▸ **Assignment**
Wherever an image appears in the entries, drop it and reproduce everything else exactly.

*** Working data Section Begins ***

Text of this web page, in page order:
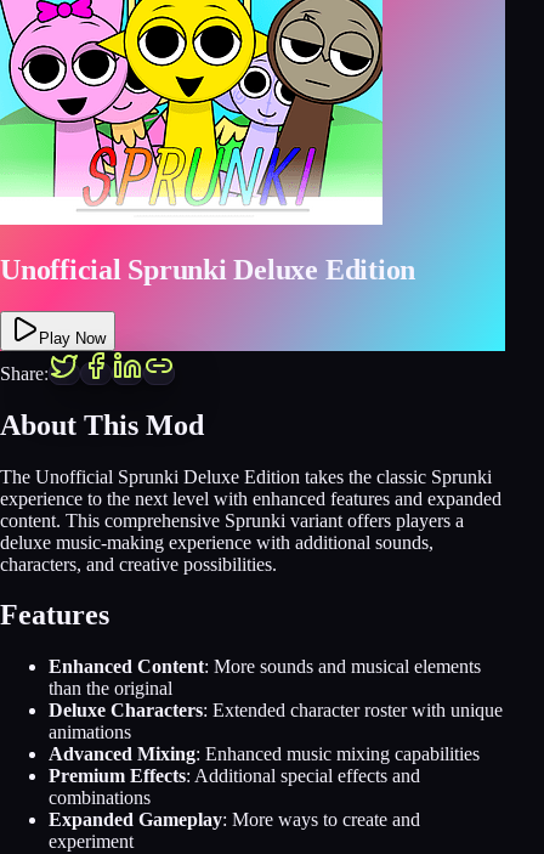
Unofficial Sprunki Deluxe Edition
Play Now
Share:
About This Mod
The Unofficial Sprunki Deluxe Edition takes the classic Sprunki
experience to the next level with enhanced features and expanded
content. This comprehensive Sprunki variant offers players a
deluxe music-making experience with additional sounds,
characters, and creative possibilities.
Features
Enhanced Content: More sounds and musical elements
than the original
Deluxe Characters: Extended character roster with unique
animations
Advanced Mixing: Enhanced music mixing capabilities
Premium Effects: Additional special effects and
combinations
Expanded Gameplay: More ways to create and
experiment
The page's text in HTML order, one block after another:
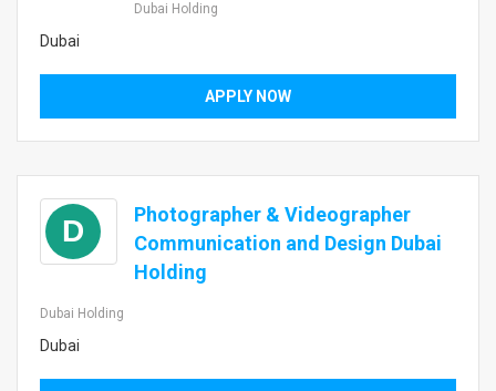
Dubai Holding
Dubai
APPLY NOW
D
Photographer & Videographer
Communication and Design Dubai
Holding
Dubai Holding
Dubai
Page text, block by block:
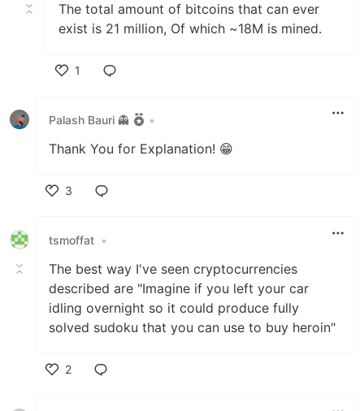
The total amount of bitcoins that can ever
exist is 21 million, Of which ~18M is mined.
1
Palash Bauri 👻
•
Thank You for Explanation! 😁
3
tsmoffat •
The best way I've seen cryptocurrencies
described are "Imagine if you left your car
idling overnight so it could produce fully
solved sudoku that you can use to buy heroin"
2
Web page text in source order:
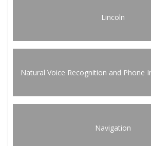
Lincoln
Natural Voice Recognition and Phone
Navigation
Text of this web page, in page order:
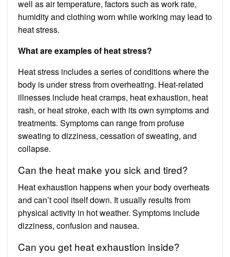
well as air temperature, factors such as work rate,
humidity and clothing worn while working may lead to
heat stress.
What are examples of heat stress?
Heat stress includes a series of conditions where the
body is under stress from overheating. Heat-related
illnesses include heat cramps, heat exhaustion, heat
rash, or heat stroke, each with its own symptoms and
treatments. Symptoms can range from profuse
sweating to dizziness, cessation of sweating, and
collapse.
Can the heat make you sick and tired?
Heat exhaustion happens when your body overheats
and can’t cool itself down. It usually results from
physical activity in hot weather. Symptoms include
dizziness, confusion and nausea.
Can you get heat exhaustion inside?
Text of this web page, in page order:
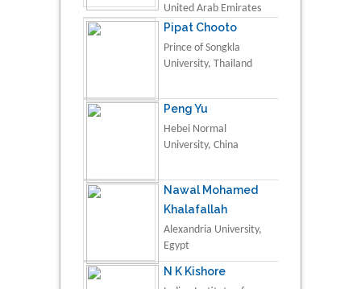
United Arab Emirates
Pipat Chooto
Prince of Songkla
University, Thailand
Peng Yu
Hebei Normal
University, China
Nawal Mohamed
Khalafallah
Alexandria University,
Egypt
N K Kishore
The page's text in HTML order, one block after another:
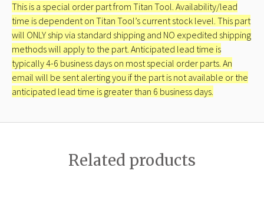
This is a special order part from Titan Tool. Availability/lead
time is dependent on Titan Tool’s current stock level. This part
will ONLY ship via standard shipping and NO expedited shipping
methods will apply to the part. Anticipated lead time is
typically 4-6 business days on most special order parts. An
email will be sent alerting you if the part is not available or the
anticipated lead time is greater than 6 business days.
Related products
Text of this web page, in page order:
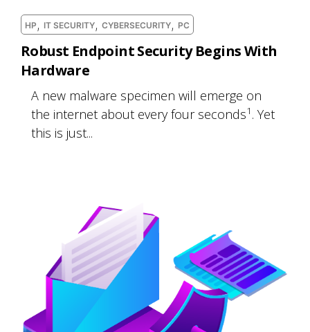
HP , IT SECURITY, CYBERSECURITY, PC
Robust Endpoint Security Begins With
Hardware
A new malware specimen will emerge on
the internet about every four seconds1 . Yet
this is just...
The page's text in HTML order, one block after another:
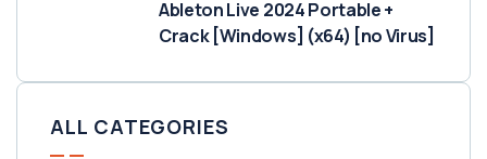
Ableton Live 2024 Portable +
Crack [Windows] (x64) [no Virus]
ALL CATEGORIES

*** Working data Section Ends ***

▸ **Problem solution**
Text of this web page, in page order:
Unofficial Sprunki Deluxe Edition
Play Now
Share:
About This Mod
The Unofficial Sprunki Deluxe Edition takes the classic Sprunki
experience to the next level with enhanced features and expanded
content. This comprehensive Sprunki variant offers players a
deluxe music-making experience with additional sounds,
characters, and creative possibilities.
Features
Enhanced Content: More sounds and musical elements
than the original
Deluxe Characters: Extended character roster with unique
animations
Advanced Mixing: Enhanced music mixing capabilities
Premium Effects: Additional special effects and
combinations
Expanded Gameplay: More ways to create and
experiment
The page's text in HTML order, one block after another:
Dubai Holding
Dubai
APPLY NOW
D
Photographer & Videographer
Communication and Design Dubai
Holding
Dubai Holding
Dubai
Page text, block by block:
The total amount of bitcoins that can ever
exist is 21 million, Of which ~18M is mined.
1
Palash Bauri 👻
•
Thank You for Explanation! 😁
3
tsmoffat •
The best way I've seen cryptocurrencies
described are "Imagine if you left your car
idling overnight so it could produce fully
solved sudoku that you can use to buy heroin"
2
Web page text in source order:
Lincoln
Natural Voice Recognition and Phone
Navigation
Text of this web page, in page order:
well as air temperature, factors such as work rate,
humidity and clothing worn while working may lead to
heat stress.
What are examples of heat stress?
Heat stress includes a series of conditions where the
body is under stress from overheating. Heat-related
illnesses include heat cramps, heat exhaustion, heat
rash, or heat stroke, each with its own symptoms and
treatments. Symptoms can range from profuse
sweating to dizziness, cessation of sweating, and
collapse.
Can the heat make you sick and tired?
Heat exhaustion happens when your body overheats
and can’t cool itself down. It usually results from
physical activity in hot weather. Symptoms include
dizziness, confusion and nausea.
Can you get heat exhaustion inside?
Text of this web page, in page order:
United Arab Emirates
Pipat Chooto
Prince of Songkla
University, Thailand
Peng Yu
Hebei Normal
University, China
Nawal Mohamed
Khalafallah
Alexandria University,
Egypt
N K Kishore
The page's text in HTML order, one block after another:
This is a special order part from Titan Tool. Availability/lead
time is dependent on Titan Tool’s current stock level. This part
will ONLY ship via standard shipping and NO expedited shipping
methods will apply to the part. Anticipated lead time is
typically 4-6 business days on most special order parts. An
email will be sent alerting you if the part is not available or the
anticipated lead time is greater than 6 business days.
Related products
Text of this web page, in page order:
HP , IT SECURITY, CYBERSECURITY, PC
Robust Endpoint Security Begins With
Hardware
A new malware specimen will emerge on
the internet about every four seconds1 . Yet
this is just...
The page's text in HTML order, one block after another:
Ableton Live 2024 Portable +
Crack [Windows] (x64) [no Virus]
ALL CATEGORIES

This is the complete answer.